Tap into your creativity. Genius You founder Mark Simmonds says, “Firstly, there has never been a time when it has been more important to be innovative than in the Covid-19 era. Secondly, as feeling a sense of great uncertainty – they can alleviate the pressure on their mental wellbeing by increasing the amount of human interaction they get, albeit in the digital space.”
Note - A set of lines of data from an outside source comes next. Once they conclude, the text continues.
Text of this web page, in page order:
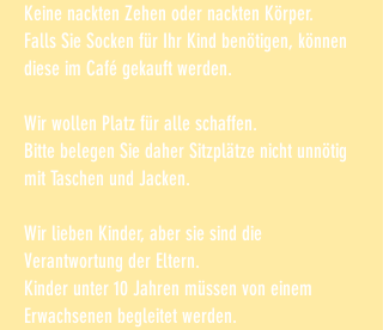
Keine nackten Zehen oder nackten Körper.
Falls Sie Socken für Ihr Kind benötigen, können
diese im Café gekauft werden.
Wir wollen Platz für alle schaffen.
Bitte belegen Sie daher Sitzplätze nicht unnötig
mit Taschen und Jacken.
Wir lieben Kinder, aber sie sind die
Verantwortung der Eltern.
Kinder unter 10 Jahren müssen von einem
Erwachsenen begleitet werden.
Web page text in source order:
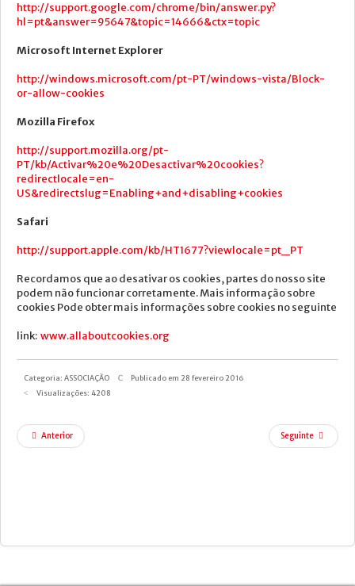
http://support.google.com/chrome/bin/answer.py?
hl=pt&answer=95647&topic=14666&ctx=topic
Microsoft Internet Explorer
http://windows.microsoft.com/pt-PT/windows-vista/Block-
or-allow-cookies
Mozilla Firefox
http://support.mozilla.org/pt-
PT/kb/Activar%20e%20Desactivar%20cookies?
redirectlocale=en-
US&redirectslug=Enabling+and+disabling+cookies
Safari
http://support.apple.com/kb/HT1677?viewlocale=pt_PT
Recordamos que ao desativar os cookies, partes do nosso site
podem não funcionar corretamente. Mais informação sobre
cookies Pode obter mais informações sobre cookies no seguinte
link: www.allaboutcookies.org
Categoria: ASSOCIAÇÃO
Publicado em 28 fevereiro 2016
Visualizações: 4208
Anterior Seguinte
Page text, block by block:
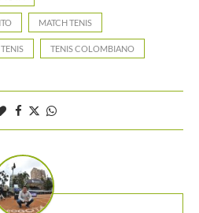
MATCH TENIS
TENIS TENIS COLOMBIANO
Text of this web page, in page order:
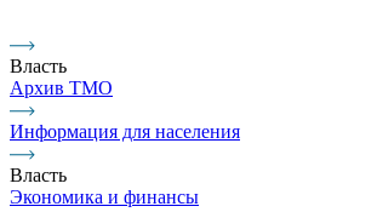
Власть
Архив ТМО
Информация для населения
Власть
Экономика и финансы
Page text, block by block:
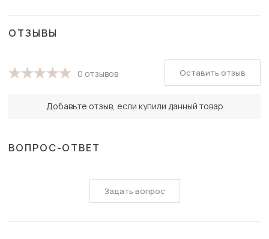
ОТЗЫВЫ
0 отзывов
Добавьте отзыв, если купили данный товар
Оставить отзыв
ВОПРОС-ОТВЕТ
Задать вопрос
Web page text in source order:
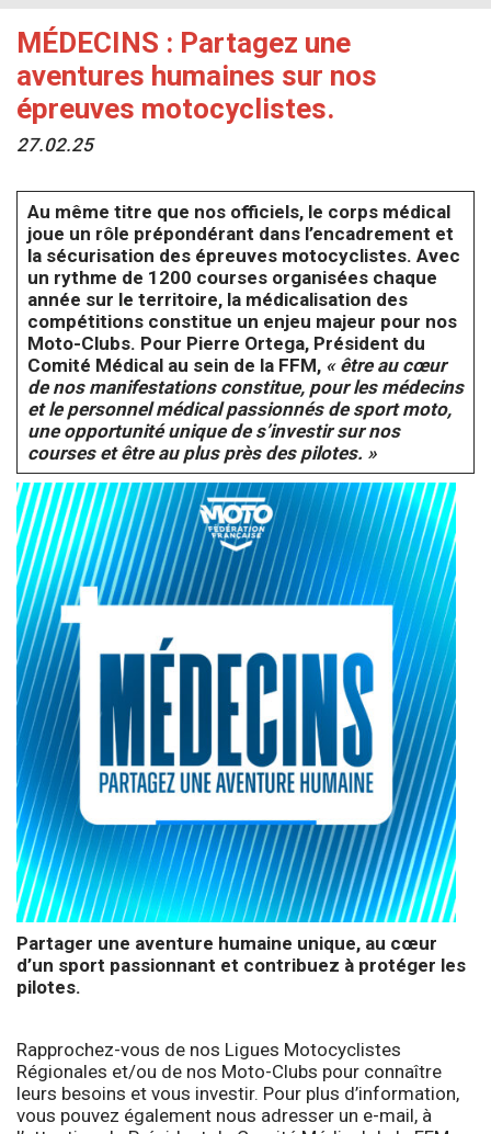
MÉDECINS : Partagez une
aventures humaines sur nos
épreuves motocyclistes.
27.02.25
Au même titre que nos officiels, le corps médical
joue un rôle prépondérant dans l’encadrement et
la sécurisation des épreuves motocyclistes. Avec
un rythme de 1200 courses organisées chaque
année sur le territoire, la médicalisation des
compétitions constitue un enjeu majeur pour nos
Moto-Clubs. Pour Pierre Ortega, Président du
Comité Médical au sein de la FFM, « être au cœur
de nos manifestations constitue, pour les médecins
et le personnel médical passionnés de sport moto,
une opportunité unique de s’investir sur nos
courses et être au plus près des pilotes. »
Partager une aventure humaine unique, au cœur
d’un sport passionnant et contribuez à protéger les
pilotes.
Rapprochez-vous de nos Ligues Motocyclistes
Régionales et/ou de nos Moto-Clubs pour connaître
leurs besoins et vous investir. Pour plus d’information,
vous pouvez également nous adresser un e-mail, à
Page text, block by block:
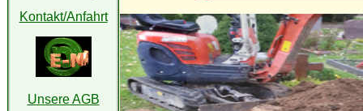
Kontakt/Anfahrt
Unsere AGB
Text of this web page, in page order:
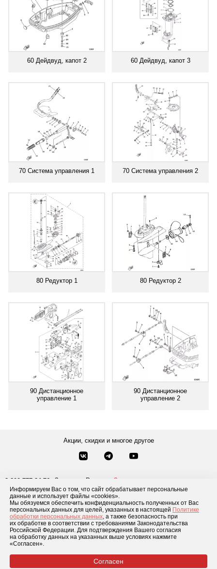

Don’t forget about the company’s emotional health. Dr Michael Beattie, a chartered counselling psychologist, argues that poor mental health in organizations happens in the context of the overall health or illness of that organization. He says leaders must model the importance of mental health by actively “living out a compassionate leadership style,” taking a genuine interest in their team. If they bring positive energy and enthusiasm to work, use their leadership role to build connections between team members, and link individuals’ contributions back to the wider business, they will build the overall health.
It’s so important for leaders to be on top of this and caring. The so-called “normal” stressors of life are getting pretty stressful. Though technology helps in work, our increasing reliance on tools like smartphones can also lead to loneliness, anxiety and depression. Our fast-paced world, political polarization of the populations, and mistrust in institutions are just a few of the continual stressors calling for a new kind of leadership. This is leadership that shows strength through embracing vulnerability, and exercises wisdom through creating spaces in which their teams can be psychologically safe, innovative, and open about their mental health – if they choose.
Leaders must carefully cultivate three things: Culture – Leaders should create cultures that destigmatize mental health issues and promote a compassionate understanding of individuals’ situations. Authenticity – People follow leaders who are authentic. Self-reflection and self-care – Effective leaders know and take care of themselves.
Healthy leaders seek the help of a qualified professional counselor or doctor when needed. Your own mental health is something you can never afford to neglect or shortchange. It needs to be managed with care and consistency. You can do it through reflection, setting aside time to regularly look back, look at now, and look ahead.What am I feeling? What am I thinking? What does health look like for me?
Direction. There are constant pulls on your time and attention. You have to take time to see what is worth your attention. You have to stop and consider your direction to stay healthy. Look at the direction and the pace and see if anything needs adjusted
Connection. Healthy leaders never go it alone. Leaders need people. They need to be connected to others to live to their potential. You need a select group of people to whom you are tightly and fiercely connected because they help you stay strong and get stronger. You tell them things so they can help you see what I might otherwise miss, and you trust and empower them to speak into your life if they see a blind spot. A trusted mentor or counselor could be part of this group.
Imperfection. Our high-demand, high-access world creates unrealistic expectations of leaders. Perfection is not an option. It’s a very damaging expectation. We are humans and make mistakes. Treat your imperfections with kindness. Admit them when they happen. Make efforts to grow from them. But don’t beat yourself up or be ashamed of them. The people you lead will grow from your example.
We need healthy leaders in an age of stress and challenge like never before. We need a healthy YOU.